*** Opening Source data ***

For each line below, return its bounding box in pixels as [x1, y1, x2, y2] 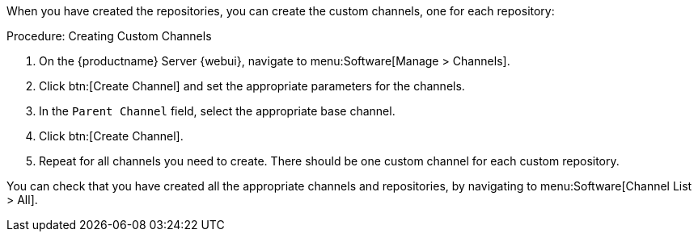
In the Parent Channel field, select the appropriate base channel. [39, 104, 396, 118]
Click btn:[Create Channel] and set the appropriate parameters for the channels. [39, 79, 465, 93]
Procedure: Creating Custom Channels [6, 29, 212, 43]
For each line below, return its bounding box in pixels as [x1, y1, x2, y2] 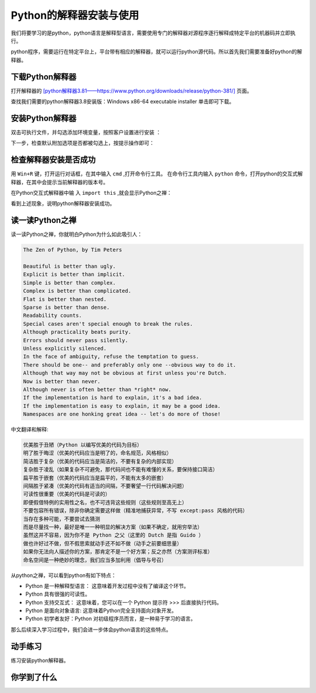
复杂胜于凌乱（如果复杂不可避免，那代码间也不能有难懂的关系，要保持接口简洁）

*** Closing Source data ***

Task item:
Every line above must be printed again exactly, pictures excluded.

Worked solution:
For each line below, return its bounding box in pixels as [x1, y1, x2, y2] 
In the Parent Channel field, select the appropriate base channel. [39, 104, 396, 118]
Click btn:[Create Channel] and set the appropriate parameters for the channels. [39, 79, 465, 93]
Procedure: Creating Custom Channels [6, 29, 212, 43]
For each line below, return its bounding box in pixels as [x1, y1, x2, y2] 
复杂胜于凌乱（如果复杂不可避免，那代码间也不能有难懂的关系，要保持接口简洁）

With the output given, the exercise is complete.